Just to be on the safe side, some cops deliberately avoid “taking possession of [vendors’] source code in order to assist prosecutors and avoid turning the code over to defense counsel and its expert.”

The new hotness in using trade secrets to avoid accountability is businesses that claim their salaries and workforce demographics as trade secrets. This has become a neat way to do an end-run around rules that ban employers from insisting that workers keep their wages secret, and other rules that require disclosure of the ethnic and gender breakdown of workers.

This gambit was greenlit by the Trump Administration in 2019, in a case where employers (successfully) argued that disclosing how many workers were maimed or killed in their facilities was a trade secret.

Can we fix this? The authors think so. They argue that expansion of trade secrets is the result of specialist lawyers who argue both sides of trade secret cases, and thus are disincentivized from pushing back too hard against expansive interpretations of the law.

In the final third of the paper, they offer a selection of – wonky and legally esoteric, but fascinating – legal arguments that smart lawyers could use to push back against trade secret’s metastasis.

For example, they say that many companies lack standing to bring trade secret claims, unless they can show that they “own or license” the information in question. So when a company claims that the racial makeup of its workforce is a trade secret, a smart counter would be to demand how this could be, given that all the workers know their own racial identities.

They say this could extend to “an environmental violation or other legal wrongdoing.” The wrongdoing “cannot be bought or sold, or licensed, on any commercial market,” which could exclude it from trade secret claims.

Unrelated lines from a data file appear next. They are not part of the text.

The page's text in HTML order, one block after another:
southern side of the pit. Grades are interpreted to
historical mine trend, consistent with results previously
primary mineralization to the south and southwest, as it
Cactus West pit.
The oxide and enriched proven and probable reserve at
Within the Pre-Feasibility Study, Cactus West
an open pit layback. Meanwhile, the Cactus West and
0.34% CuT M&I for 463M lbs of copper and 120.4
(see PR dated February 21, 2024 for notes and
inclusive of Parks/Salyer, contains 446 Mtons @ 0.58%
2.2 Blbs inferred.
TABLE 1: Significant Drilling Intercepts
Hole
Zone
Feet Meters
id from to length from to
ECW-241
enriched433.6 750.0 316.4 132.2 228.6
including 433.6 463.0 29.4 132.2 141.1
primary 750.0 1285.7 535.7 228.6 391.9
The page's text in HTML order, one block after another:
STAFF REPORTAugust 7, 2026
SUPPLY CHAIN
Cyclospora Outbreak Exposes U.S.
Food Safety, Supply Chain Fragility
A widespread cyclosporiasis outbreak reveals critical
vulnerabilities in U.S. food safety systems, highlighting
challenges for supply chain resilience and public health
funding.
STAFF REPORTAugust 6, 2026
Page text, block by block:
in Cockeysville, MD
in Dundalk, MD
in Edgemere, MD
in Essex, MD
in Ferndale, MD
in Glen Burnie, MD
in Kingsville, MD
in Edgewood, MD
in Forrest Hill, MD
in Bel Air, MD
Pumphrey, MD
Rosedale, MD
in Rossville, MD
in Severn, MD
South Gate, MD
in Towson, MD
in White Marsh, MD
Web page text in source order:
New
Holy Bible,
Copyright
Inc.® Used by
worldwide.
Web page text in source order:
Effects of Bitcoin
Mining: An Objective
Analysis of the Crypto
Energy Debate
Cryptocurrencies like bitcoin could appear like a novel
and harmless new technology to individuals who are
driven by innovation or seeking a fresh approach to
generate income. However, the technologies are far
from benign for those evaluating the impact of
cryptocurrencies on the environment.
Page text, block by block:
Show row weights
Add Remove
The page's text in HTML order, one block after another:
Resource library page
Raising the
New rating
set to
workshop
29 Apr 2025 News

Companies often claim that collected public facts can become a “compilation,” eligible for trade secret protection. But the authors say that this can’t be applied to workplace injury data (as the US government did in Ctr for Investigative Reporting v. US DOL). Compilations are eligible for trade secret protection when they are a “unified process.” A list of all your maimed workers is not a “unified process.”

The authors urge plaintiffs to push companies to “define what, in precise terms, [it] claims to be a trade secret on an item-by-item basis,” saying this “could go a long way in defeating such assertions.”

They also point out that both federal and state trade secret laws provide for penalties for “bad faith” invocations of trade secret, e.g. to prevent former employees from competing.

They also cite Deepa Varadarajan’s proposal for a “fair use” for trade secrets, based on 5 factors:

I. purpose of the use

II. nature of the trade secret

III. substantiality of the trade secret

IV. effect of use on the owner

V. appropriateness of a reasonable royalty

Beyond fair use, they cite David Levine’s proposal to ban “trade secret protection for FOIA exemptions as well as requiring these entities to show that they act as market competitors in the private sector.”

I think there’s one more proposal to consider, which is that government should extract binding promises from firms doing business before it – contracting to provide services, submitting for regulatory appeal – not to use trade secret to frustrate FOIA requests or other public interest purposes.